EXERCISE AIM:
From the data that follows, copy every line with the string "cryptosporidiosis".

*** DATA SHOWN ***

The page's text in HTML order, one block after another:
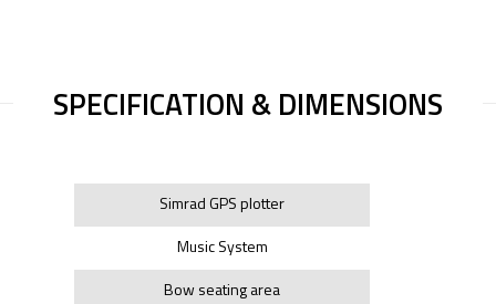
SPECIFICATION & DIMENSIONS
Simrad GPS plotter
Music System
Bow seating area
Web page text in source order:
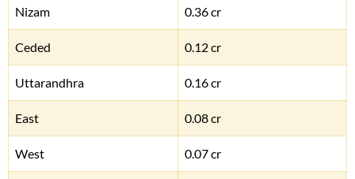
Nizam 0.36 cr
Ceded 0.12 cr
Uttarandhra 0.16 cr
East 0.08 cr
West 0.07 cr
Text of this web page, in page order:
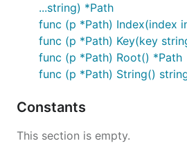
...string) *Path
func (p *Path) Index(index
func (p *Path) Key(key
func (p *Path) Root() *Path
func (p *Path) String()
Constants
This section is empty.
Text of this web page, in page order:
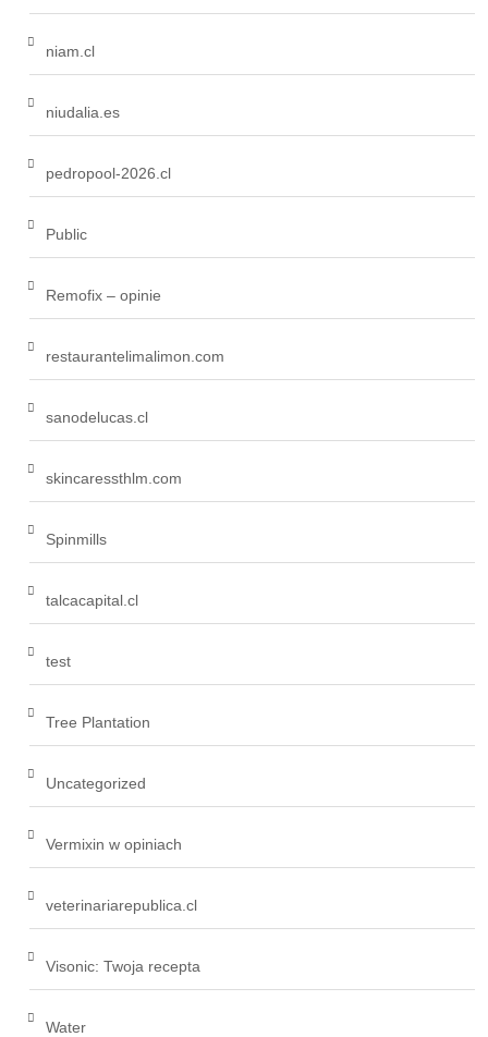
niam.cl
niudalia.es
pedropool-2026.cl
Public
Remofix – opinie
restaurantelimalimon.com
sanodelucas.cl
skincaressthlm.com
Spinmills
talcacapital.cl
test
Tree Plantation
Uncategorized
Vermixin w opiniach
veterinariarepublica.cl
Visonic: Twoja recepta
Water
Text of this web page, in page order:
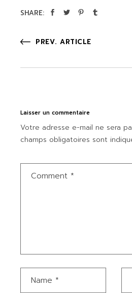
SHARE:
PREV. ARTICLE
Laisser un commentaire
Votre adresse e-mail ne sera
champs obligatoires sont
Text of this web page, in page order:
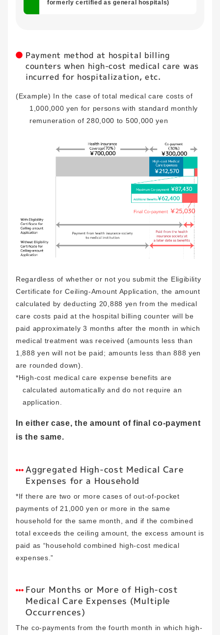
formerly certified as general hospitals)
Payment method at hospital billing
counters when high-cost medical care was
incurred for hospitalization, etc.
(Example) In the case of total medical care costs of
1,000,000 yen for persons with standard monthly
remuneration of 280,000 to 500,000 yen
Regardless of whether or not you submit the Eligibility
Certificate for Ceiling-Amount Application, the amount
calculated by deducting 20,888 yen from the medical
care costs paid at the hospital billing counter will be
paid approximately 3 months after the month in which
medical treatment was received (amounts less than
1,888 yen will not be paid; amounts less than 888 yen
are rounded down).
*High-cost medical care expense benefits are
calculated automatically and do not require an
application.
In either case, the amount of final co-payment
is the same.
Aggregated High-cost Medical Care
Expenses for a Household
*If there are two or more cases of out-of-pocket
payments of 21,000 yen or more in the same
household for the same month, and if the combined
total exceeds the ceiling amount, the excess amount is
paid as “household combined high-cost medical
expenses.”
Four Months or More of High-cost
Medical Care Expenses (Multiple
Occurrences)
The co-payments from the fourth month in which high-
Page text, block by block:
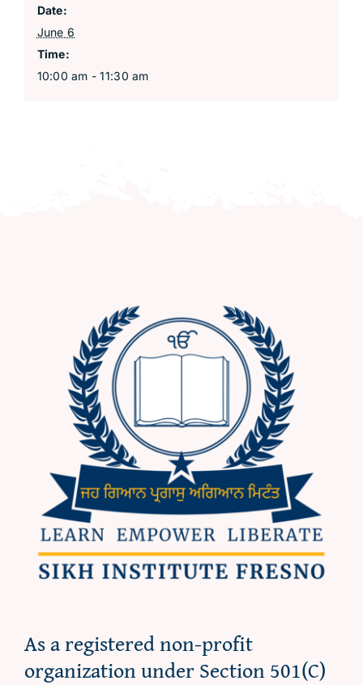
Date:
June 6
Time:
10:00 am - 11:30 am
As a registered non-profit
organization under Section 501(C)
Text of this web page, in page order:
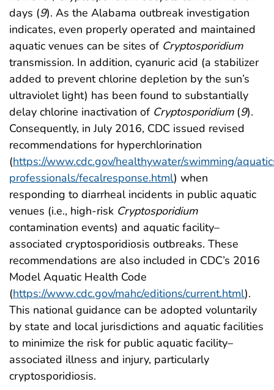
days (9). As the Alabama outbreak investigation
indicates, even properly operated and maintained
aquatic venues can be sites of Cryptosporidium
transmission. In addition, cyanuric acid (a stabilizer
added to prevent chlorine depletion by the sun’s
ultraviolet light) has been found to substantially
delay chlorine inactivation of Cryptosporidium(9).
Consequently, in July 2016, CDC issued revised
recommendations for hyperchlorination
(https://www.cdc.gov/healthywater/swimming/
professionals/fecalresponse.html) when
responding to diarrheal incidents in public aquatic
venues (i.e., high-risk Cryptosporidium
contamination events) and aquatic facility–
associated cryptosporidiosis outbreaks. These
recommendations are also included in CDC’s 2016
Model Aquatic Health Code
(https://www.cdc.gov/mahc/editions/current.html).
This national guidance can be adopted voluntarily
by state and local jurisdictions and aquatic facilities
to minimize the risk for public aquatic facility–
associated illness and injury, particularly
cryptosporidiosis.
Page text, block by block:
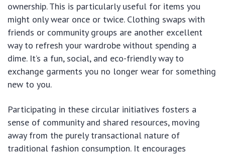
ownership. This is particularly useful for items you
might only wear once or twice. Clothing swaps with
friends or community groups are another excellent
way to refresh your wardrobe without spending a
dime. It’s a fun, social, and eco-friendly way to
exchange garments you no longer wear for something
new to you.
Participating in these circular initiatives fosters a
sense of community and shared resources, moving
away from the purely transactional nature of
traditional fashion consumption. It encourages

*** End of DATA SHOWN ***

RESPONSE TO THIS EXERCISE:
associated cryptosporidiosis outbreaks. These
cryptosporidiosis.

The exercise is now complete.